50 years have passed since the founding of the Teatro Dimitri. “In theory, you could say: ‘It’s been a wonderful 50 years’ and turn to new projects,” says David Dimitri during a conversation on the Teatro’s “Piazza Grande”. “But this is such a unique place that it would be inconceivable for me to withdraw.”

Dimitri lets his gaze wander over the inner courtyard. “Look at these walls: the paint is peeling off, yes, but they’re beautiful, they’re alive!” He would be afraid that an “external” theater management would repaint and change everything here. “But these are walls that speak.”

The time after the death of his father was very difficult for the siblings, says David Dimitri. Much has become insecure. Now, five years later, a new equilibrium has emerged. “The place is alive again. It’s a bit like my father is here.”

That is why he hopes for the future that the family will run the Teatro, which is committed to a non-verbal, burlesque tradition, for many years to come. That also simplifies a lot, for example the siblings could take turns on the line when one of them goes on tour.

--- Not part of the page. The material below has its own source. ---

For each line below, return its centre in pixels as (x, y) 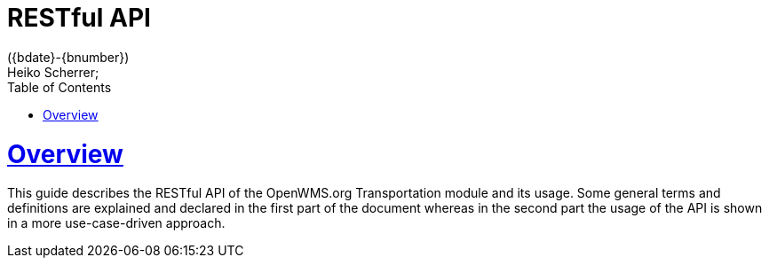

Dimitri is convinced that the audience is also keen to preserve the soul of the theater – especially in such uncertain times as these. Last summer he would have felt a kind of “sigh of relief” from many visitors when they could come back to a performance and see that it was still exactly the same as it used to be. “That was extremely nice for us.”

Nevertheless, the theater should not become a memorial to the clown who died in 2016, his son says. “We want to preserve the spirit of Dimitri without becoming a memorial.”

As cocky as the slender tightrope walker slips into roles in front of the camera and mimes the clown, he weighs up his words carefully in conversation.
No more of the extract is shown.